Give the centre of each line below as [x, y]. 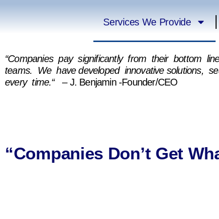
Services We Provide [147, 22]
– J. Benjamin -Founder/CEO [117, 82]
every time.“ [30, 82]
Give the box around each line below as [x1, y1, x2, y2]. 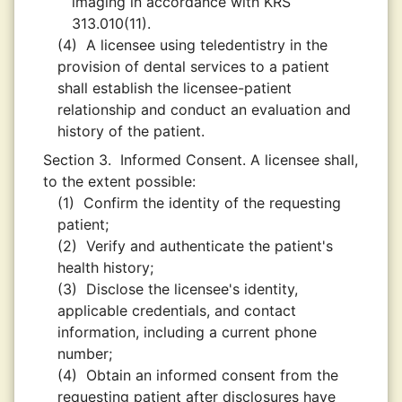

************

* [Problem to work on]:
Could you set down the data exactly as given, minus its pictures?

* [Answer to the exercise]:
Give the centre of each line below as [x, y]. 
Services We Provide [147, 22]
– J. Benjamin -Founder/CEO [117, 82]
every time.“ [30, 82]
Give the box around each line below as [x1, y1, x2, y2]. 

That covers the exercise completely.